Kontak umat Islam dengan  ilmu pengetahuan lain di luar umat Islam seperti filsafat dari Yunani turut mendukung majunnya umat Islam pada masa klasik ini. Islam yang sejak awal menurut Harun Nasution sangat mengapresiasi akal pikiran bertemu dengan tradisi berpikir filosofis bangsa Yunani yang menjadi katalisator (pemercepat) perkembangan Ilmu pengetahuan di dunia muslim waktu itu. Umat Islam secara umum tidak anti terhadap perkembangan keilmuan khususnya filsafat meskipun ada beberapa yang mengharamkannya dari kalangan ahli fikih yang ketat.

Sikap aware terhadap kebudayaan ilmu pengetahuan dari berbagai bangsa tersebut yang pada akhirnya melahirkan para ilmuwan terkenal seperti Al-Kindi, Al-Farabi, Ibnu Sina, Ibnu Al-Haytam, Ibnu Rusydi, Al-Ghazali, Al-Biruni, Al-Khawarizmi dan yang lainnya. Pengaruh filsafat bukan hanya masuk dalam lapangan ilmu umum seperti astronomi atau matematika, namun juga berpengaruh terhadap teologi dan tasawuf (mistisme Islam).

Aliran teologi yang menjadi perhatian Harun Nasution ialah aliran Muktazilah yang dipelopori pertama-tama oleh Wasil bin Atha. Aliran teologi dalam Islam yang dikenal karena penggunaan akal pikiran (rasionalitas) dalam berbagai argumentasinya. Kaum Muktazilah merupakan respon terhadap aliran teologi lain seperti Syi’ah, Khawarij, Murji’ah, Jabariyah dan As’ariyah. Meskipun pada perkembangannya Muktazilah banyak ditinggalkan namun sejak munculnya ide pembaharuan Islam di fase moderen, pemikiran-pemikiran rasional kelompok ini mulai banyak diperhatikan kembali.

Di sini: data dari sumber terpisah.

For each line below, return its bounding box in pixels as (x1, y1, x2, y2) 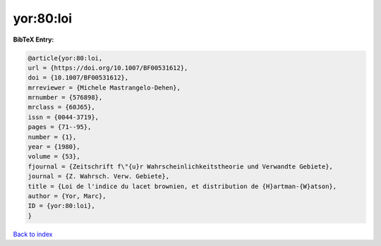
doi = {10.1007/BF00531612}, (28, 74, 129, 82)
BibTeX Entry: (13, 35, 54, 44)
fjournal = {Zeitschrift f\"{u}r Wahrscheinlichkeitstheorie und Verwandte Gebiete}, (28, 162, 333, 171)
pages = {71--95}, (28, 123, 92, 131)
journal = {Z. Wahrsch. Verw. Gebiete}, (28, 173, 169, 180)
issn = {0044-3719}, (28, 113, 99, 121)
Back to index (13, 230, 53, 238)
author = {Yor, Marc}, (28, 192, 107, 200)
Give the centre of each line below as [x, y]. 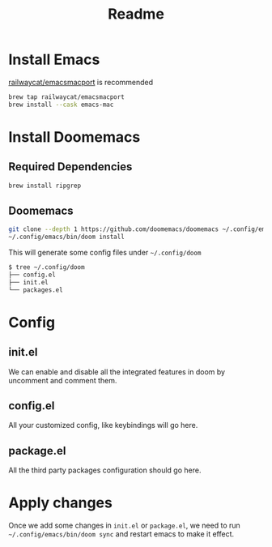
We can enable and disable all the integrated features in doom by [117, 372]
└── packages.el [36, 290]
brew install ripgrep [45, 186]
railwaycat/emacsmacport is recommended [81, 82]
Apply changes [61, 503]
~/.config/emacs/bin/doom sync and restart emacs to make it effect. [121, 534]
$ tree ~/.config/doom [47, 267]
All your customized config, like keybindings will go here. [103, 425]
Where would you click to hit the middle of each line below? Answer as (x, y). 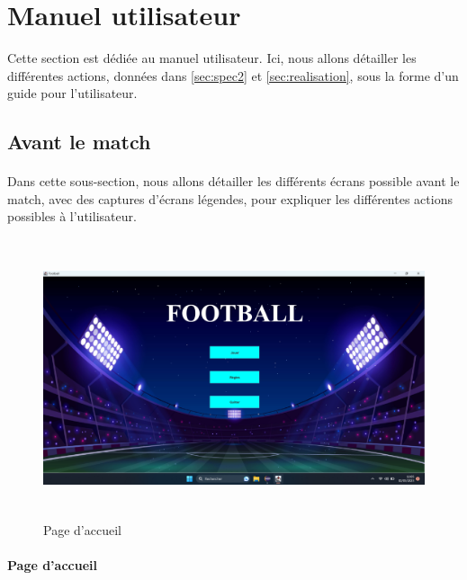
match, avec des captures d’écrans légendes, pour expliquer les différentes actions (230, 198)
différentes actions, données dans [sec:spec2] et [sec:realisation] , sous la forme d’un (233, 75)
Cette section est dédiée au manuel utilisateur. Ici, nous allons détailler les (212, 58)
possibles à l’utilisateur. (72, 216)
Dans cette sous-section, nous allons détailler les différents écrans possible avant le (233, 181)
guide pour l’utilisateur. (72, 93)

Salah satu perdebatan yang berkembang pada masa lalu misalnya tentang sifat Tuhan. Kelompok As’ariyah mengehendaki adanya sifat-sifat bagi Tuhan sementara Muktazilah tidak. Kaum muktazilah memandang sifat abadi, qodim, pemurah dan penyayang bukanlah sifat Tuhan melainkan esensi Tuhan itu sendiri. Selain itu terdapat perebedaan pendapat yang lain misalnya mengenai qodar, kaum Muktazilah memandang bahwa Tuhan telah memberikan kebebasan kepada manusia untuk berbuat (free will dan free act), karena hanya dengan itu konsep keadilan Tuhan bisa dipahami. Tanpa adanya kebebasan Tuhan tidak bisa menghukum.

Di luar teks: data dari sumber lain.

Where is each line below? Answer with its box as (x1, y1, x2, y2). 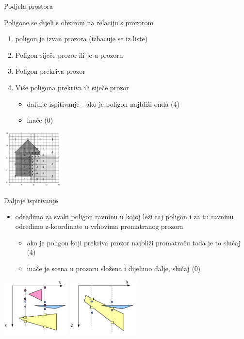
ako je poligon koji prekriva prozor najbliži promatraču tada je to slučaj (27, 237, 241, 247)
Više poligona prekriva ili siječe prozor (15, 82, 129, 92)
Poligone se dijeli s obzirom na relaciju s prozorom (4, 17, 154, 27)
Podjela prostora (4, 1, 53, 11)
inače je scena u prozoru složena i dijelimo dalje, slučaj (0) (27, 263, 201, 273)
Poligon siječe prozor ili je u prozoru (15, 49, 123, 60)
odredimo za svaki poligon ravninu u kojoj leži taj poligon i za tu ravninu (15, 211, 234, 222)
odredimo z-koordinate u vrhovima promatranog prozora (15, 221, 183, 231)
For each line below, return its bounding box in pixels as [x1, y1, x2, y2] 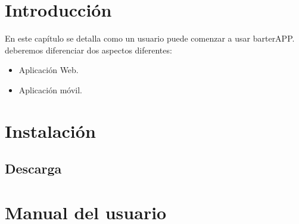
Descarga [5, 159, 62, 178]
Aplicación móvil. [18, 83, 82, 96]
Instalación [5, 118, 96, 143]
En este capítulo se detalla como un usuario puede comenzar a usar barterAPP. [5, 32, 295, 45]
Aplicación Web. [18, 64, 79, 76]
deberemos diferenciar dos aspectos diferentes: [5, 43, 172, 56]
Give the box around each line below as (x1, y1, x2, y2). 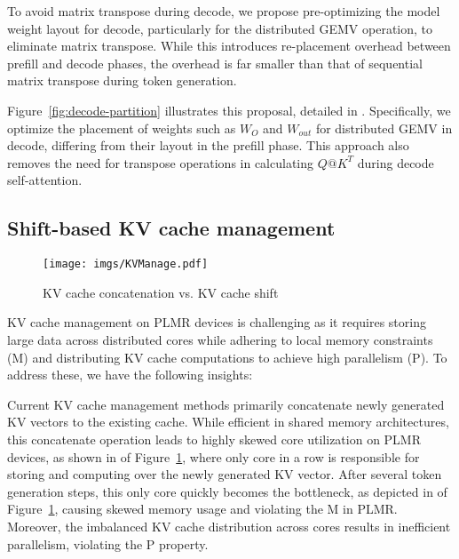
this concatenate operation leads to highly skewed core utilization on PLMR (7, 429, 422, 448)
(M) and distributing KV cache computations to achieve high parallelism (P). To (7, 347, 447, 366)
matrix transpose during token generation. (7, 71, 237, 90)
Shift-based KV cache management (7, 214, 336, 242)
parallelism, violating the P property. (7, 534, 209, 553)
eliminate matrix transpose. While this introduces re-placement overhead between (7, 36, 451, 55)
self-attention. (7, 171, 83, 189)
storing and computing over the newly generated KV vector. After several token (7, 465, 442, 483)
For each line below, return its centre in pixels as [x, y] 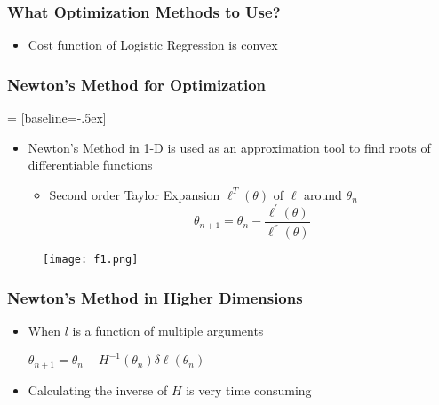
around [323, 194]
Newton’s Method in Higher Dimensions [155, 297]
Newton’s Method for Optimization [137, 84]
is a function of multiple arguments [168, 331]
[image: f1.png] [91, 260]
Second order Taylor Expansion [135, 194]
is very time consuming [249, 389]
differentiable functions [90, 165]

Hal ini bertentangan dengan Jabariyah (fatalisme Islam) yang berpendapat bahwa perilaku manusia secara keseluruhan mutlak digerakkan oleh Tuhan. As’ariyah yang banyak dianut hingga kini menurut Harun Nasution masih lebih condong kepada kelompok Jabariyah dalam hal ini. Sehingga umat Islam banyak yang menggantungkan kehidupan pada nasib bukan kehendak bebas manusia. Dari sini sebetulnya sudah bisa dimengerti mengapa umat Islam pada zaman pertengahan tidak semaju sebelumnya, karena menurut Harun salah satunya karena faktor paham teologis yang dimapankan dan dianggap sakral.

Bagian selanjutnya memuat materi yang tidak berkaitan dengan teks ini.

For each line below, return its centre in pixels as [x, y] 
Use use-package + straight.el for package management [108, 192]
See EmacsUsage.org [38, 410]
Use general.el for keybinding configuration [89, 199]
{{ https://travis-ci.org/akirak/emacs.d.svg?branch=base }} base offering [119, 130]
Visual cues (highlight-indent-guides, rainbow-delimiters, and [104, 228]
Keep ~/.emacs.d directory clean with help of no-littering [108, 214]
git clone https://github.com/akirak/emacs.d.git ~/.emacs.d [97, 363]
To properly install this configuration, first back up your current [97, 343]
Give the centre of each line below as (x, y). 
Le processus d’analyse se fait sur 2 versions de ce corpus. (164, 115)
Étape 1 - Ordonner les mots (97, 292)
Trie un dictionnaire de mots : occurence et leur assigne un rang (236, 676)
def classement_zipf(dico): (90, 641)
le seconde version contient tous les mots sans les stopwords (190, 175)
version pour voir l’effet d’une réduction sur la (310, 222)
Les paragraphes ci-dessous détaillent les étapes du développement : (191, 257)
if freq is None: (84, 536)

Dari tulisan-tulisan yang dimuat kelihatannya Harun Nasution  tidak terlalu menaruh perhatian pada aliran Asy’ariyah, karena paham teologis yang satu ini menurut pandangannya terlalu menyempitkan makna akal, dan menempatkan wahyu sebagai penentu yang dominan . Sementara di satu sisi dia sangat pada tertarik pada pendapat Muktazillah yang mengatakan bahwa wahyu turun bertujuan untuk menguatkan akal pikiran yang tugasnya cukup baik untuk menggali kebenaran dan mengetahui sesuatu yang benar.

Selain pengaruh paham teologis, penyebab mundurnya umat Islam menurut Harun Nasution juga disebabkan karena terlalu bergantung pada satu mazhab atau aliran tertentu. Misalnya hanya bergantung pada mazhab Syafi’i dan kurang mempertimbangkan mazhab yang lain. Selain itu, perhatian umat Islam hanya melihat ajaran Islam dari satu dua aspek saja, seperti tadi hanya melihat aspek teologis dan ibadah misalnya. Padahal bila mau mengembangkan ajaran Islam dan memunculkan kembali supremasi ilmu pengetahuan di dunia Islam, maka Islam harus ditinjau dari berbagai aspeknya.

Kedatangan para pembaharu Islam yang membawa ide-ide rasional kembali dari daratan Eropa seperti yang dilakukan Muhammad Abduh atau Sayyid Ahmad Khan misalnya, membuka peluang pada kemajuan umat Islam di zaman moderen ini. Umat Islam mulai meninjau kembali gagasan-gagasan Rasionalisme Islam (kelompok Muktazilah) yang sempat ditinggalkan. Akal pikiran sebagai alat berpikir mulai digunakan kembali dalam menata permasalahan yang ada khususnya di dalam internal umat Islam.

Seruan agar umat Islam berani kembali dalam melakukan ijtihad sudah mulai dilakukan sejak Al-Tahtawi membawa ide pembaharuan dari Perancis ke Mesir. Bukan hanya kembali atau mempertimbangkan pada para penafsir lama saja, melainkan harus berani merujuk kepada al-Qur’an dan Sunnah secara langsung untuk disesuaikan dengan konteks waktu dan tempat. Umat Islam mulai meninggalkan dogma yang selama ini menyebabkan stagnasi dan kejumudan selama abad pertengahan Islam. Seruan kembali agar menggunakan akal pikiran dalam beragama seperti yang dilakukan Harun Nasution telah membentuk suatu paham Islam Rasional yang bisa dijadikan pertimbangan untuk melanjutkan usaha-usaha pembaharuan di dunia Islam.